Transfer day came and we went to our appointment as planned feeling incredibly excited and nervous – we knew at least one of our embryos must have made it or they would have called us that morning to cancel our appointment. We were elated to hear that one of our embryos had been frozen for later use and we had a beautiful fresh embryo waiting for us – the remaining three hadn’t progressed as well as these two so they would continue to monitor them over the next few days to see what happens. Transfer was incredibly quick and surreal. We got to see out perfect little embryo up on a screen in front of us before watching via ultrasound as the tiny little dot was transferred safely inside my uterus. I kept it together pretty well during transfer (as I was in quite a vulnerable position) but as soon as we left the tears were pouring. I don’t think I have ever cried so much in my life. James had overheard the specialist and the lab technician gushing over how beautiful and perfect our embryo was which made us feel so incredibly hopeful. We had never been this close to our dream before and I was officially pregnant until proven otherwise!

Then came the two-week-wait which felt like the longest two weeks ever and was quite an emotional rollercoaster. We did all we could to remain positive and continue nourishing my body to care for the little embryo inside of me. Sadly, during this time we received word that the three embryos they had been monitoring didn’t make it, which was incredibly disheartening especially during such a vulnerable time. I grieved the little babies that weren’t meant to be but tried to remember how lucky we were to have one beauty inside of me and another little frozie in wait for later.

What is now one of our favourite days finally arrived! I had a blood test first thing in the morning around two weeks later and that afternoon received a call from the very nurse who had explained my medications to us. Tears flowed as I heard the words “congratulations” and immediately called James to share the news with him.

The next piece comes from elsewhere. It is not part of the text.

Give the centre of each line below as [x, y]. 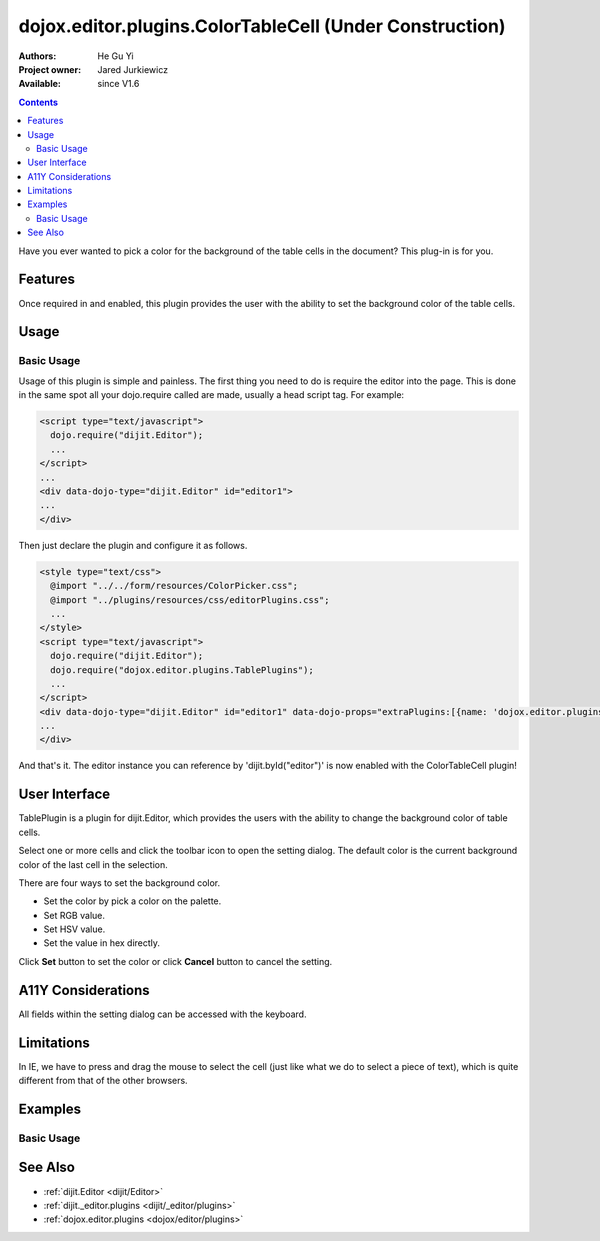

Pregnant! Such a surreal and beautiful moment that we had waited so very long for (by this time it had been just over four years). We knew this was the exact baby meant for us – our baby. The one that had been patiently waiting for us all this time.

So here we are a few months later, I’m currently 29 weeks pregnant and we are over the moon with happiness and so deeply in love. Even now I look back and can’t believe how incredibly lucky we are. Our journey has been such a long one and then IVF was such an intense and fast paced time which we are so grateful for. As I type out our story and dive deeply into a pool of emotional nostalgia and reflection, our little babe’s kicks bring me back to reality. This divine chapter is only just the beginning of a beautiful new love story. People have asked if we wish we had tried IVF sooner but my answer is always “no”. I wouldn’t change a single thing in our journey as I know everything has happened exactly the way it was supposed to. We are the exact versions of ourselves that we needed to be to take on this journey and exactly who we are supposed to be for this baby. The universe knows.

Thanks for reading babes. It has been such a therapeutic journey sharing our story with you and I can’t wait to share more on this next new phase.

To the babes out there on their own journeys – I see you.

Much love and kind vibes always.

- Rachel x

Note: these journal entries are just my own experiences and not recommendations for what might be right for others.